BGM: You also staged Fefu. How do you like directing your own work?
Do you feel you can maintain a certain objectivity about the text?

MF: I think so. You mentioned before that it is usually directors who
deal with environmental work rather than playwrights, and my first
thought was that I probably first responded to the loft environment that
I visited as a director. However, since I am both a director and a
playwright it's difficult to separate the process of creativity which, in
me, has no separation. It isn't that I first write the play and then direct
it, like two different people. It's a similar process that continues.
However, when I'm writing a play I'm planning what I am going to do
when I direct it.

BGM: For me one of the great pleasures of Fefu has to do with your
choice of a "natural"-almost effortless-performance style. What
were you attempting in the direction of the play?
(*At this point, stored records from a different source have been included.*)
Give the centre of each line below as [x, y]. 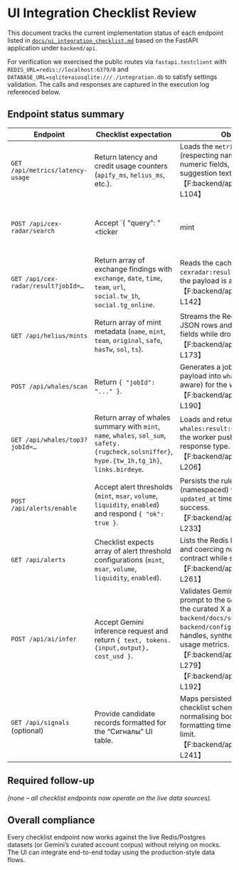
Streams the [200, 316]
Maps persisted [206, 699]
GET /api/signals [40, 722]
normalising [200, 716]
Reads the [197, 262]
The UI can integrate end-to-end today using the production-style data [111, 852]
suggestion [199, 173]
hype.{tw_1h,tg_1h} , [128, 460]
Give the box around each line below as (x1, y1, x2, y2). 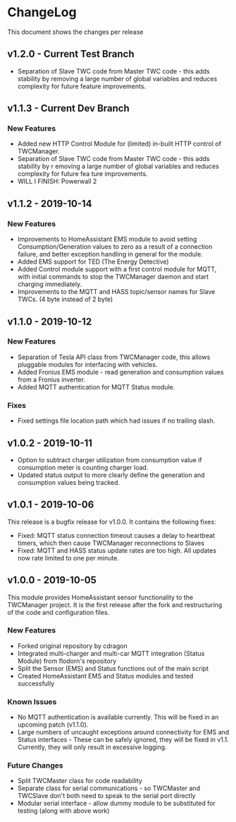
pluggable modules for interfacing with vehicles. (17, 360, 158, 368)
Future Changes (7, 761, 63, 770)
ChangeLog (7, 4, 77, 20)
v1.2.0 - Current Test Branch (7, 48, 135, 60)
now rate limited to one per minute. (17, 553, 120, 562)
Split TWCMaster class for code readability (17, 777, 142, 785)
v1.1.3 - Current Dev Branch (7, 102, 130, 115)
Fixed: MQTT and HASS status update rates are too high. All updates (17, 546, 217, 555)
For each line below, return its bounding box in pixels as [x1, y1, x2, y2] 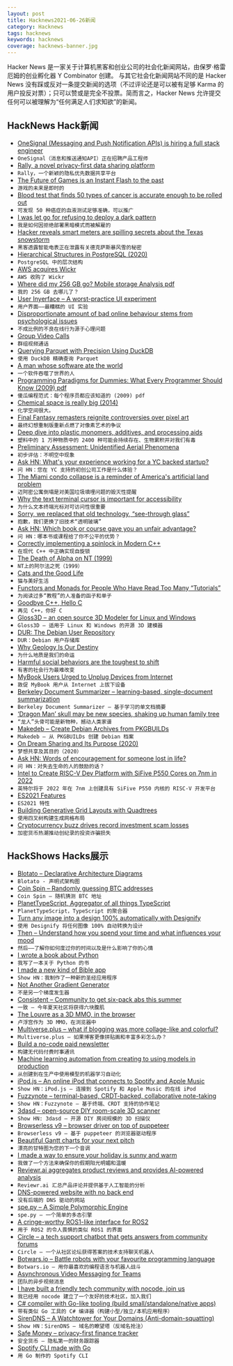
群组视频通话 [17, 340, 49, 347]
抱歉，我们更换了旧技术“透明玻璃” [17, 518, 102, 525]
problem [17, 479, 42, 488]
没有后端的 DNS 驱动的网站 [17, 1196, 86, 1203]
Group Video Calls [17, 331, 70, 340]
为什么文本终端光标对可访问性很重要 [17, 503, 106, 510]
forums [17, 1240, 38, 1248]
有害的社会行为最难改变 [17, 666, 75, 673]
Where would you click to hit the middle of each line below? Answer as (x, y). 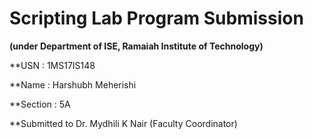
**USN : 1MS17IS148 (52, 65)
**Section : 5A (40, 104)
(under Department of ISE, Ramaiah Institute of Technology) (136, 46)
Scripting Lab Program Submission (156, 18)
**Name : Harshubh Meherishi (73, 84)
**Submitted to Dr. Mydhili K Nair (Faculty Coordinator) (123, 123)
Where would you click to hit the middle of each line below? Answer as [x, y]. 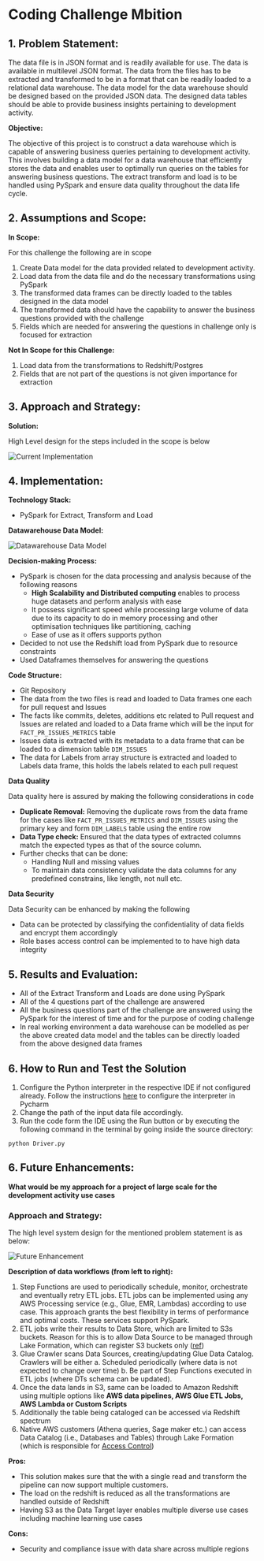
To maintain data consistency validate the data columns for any [134, 870]
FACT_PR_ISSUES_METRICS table [67, 732]
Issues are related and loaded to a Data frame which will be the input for [137, 724]
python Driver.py [37, 1144]
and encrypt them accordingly [69, 933]
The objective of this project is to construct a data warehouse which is [122, 143]
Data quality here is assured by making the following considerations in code [131, 797]
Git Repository [43, 690]

MF: In the process of auditioning there were people who read for me
who were extremely talented but I thought they would shatter the play.
I began to see the play almost as if it had glass walls and I felt there
were people who would break the walls. A lot has been said about the
style of acting and the style of production in Fefu and that surprised me.
I told the actors that the style of acting should be film acting. That's
how I saw it. Perhaps when you do film acting on stage it seems very
special. Do you think it's any different from film acting?

BGM: The style of the production seems to be a kind of untheatrical


naturalism-a certain flatness that appears stylized, very casual. As in
film, the characters are seen in close-up, which is a big change from the
way one relates to a theatre performance. Realistic plays are normally
done from a fixed perspective. In Fefu, not only is the style of acting
cinematic, the structure of the play is cinematic, too. It incorporates
jump cuts when you move from a study to a bedroom to a croquet
field. You don't get the beginning or end of a scene because you are
going in and out of the different performing spaces.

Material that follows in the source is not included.